--- EXTRACTED MATERIAL Enclosed Below ---

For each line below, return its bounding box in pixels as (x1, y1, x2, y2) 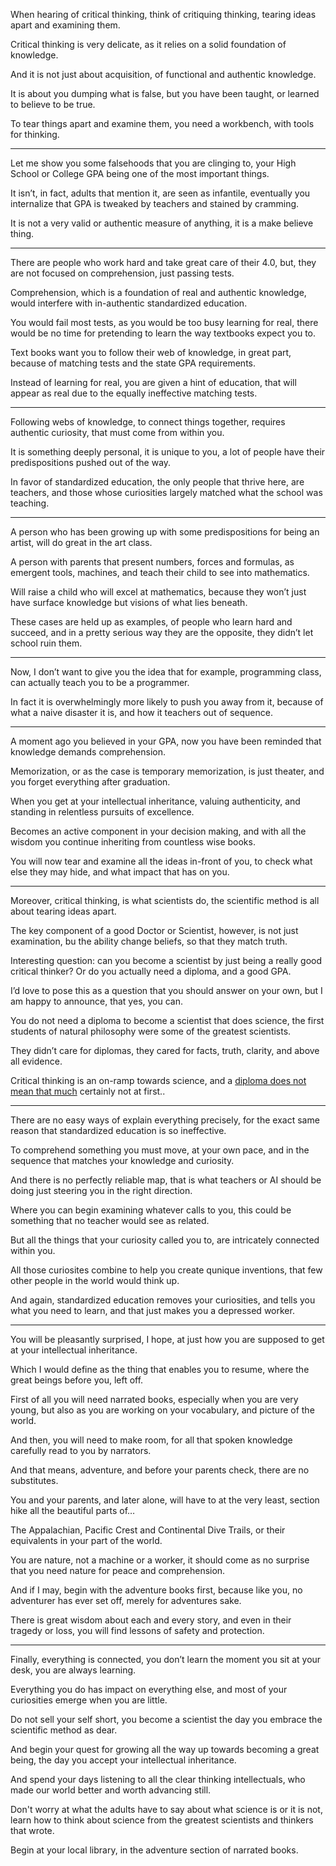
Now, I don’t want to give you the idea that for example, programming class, (10, 666, 322, 678)
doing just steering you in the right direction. (10, 1185, 193, 1196)
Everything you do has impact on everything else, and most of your (10, 1684, 288, 1695)
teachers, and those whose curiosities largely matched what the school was (10, 487, 323, 498)
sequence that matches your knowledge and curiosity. (10, 1155, 235, 1166)
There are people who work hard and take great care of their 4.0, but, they (10, 257, 317, 268)
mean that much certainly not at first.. (10, 1085, 166, 1097)
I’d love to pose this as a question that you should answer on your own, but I (10, 985, 323, 996)

--- End of Enclosed EXTRACTED MATERIAL ---

Exactly the lines above from the one with "teachers, and those" to the one with "There are people", both included, are to be quoted; leave the rest out.

teachers, and those whose curiosities largely matched what the school was (10, 487, 323, 498)
sequence that matches your knowledge and curiosity. (10, 1155, 235, 1166)
There are people who work hard and take great care of their 4.0, but, they (10, 257, 317, 268)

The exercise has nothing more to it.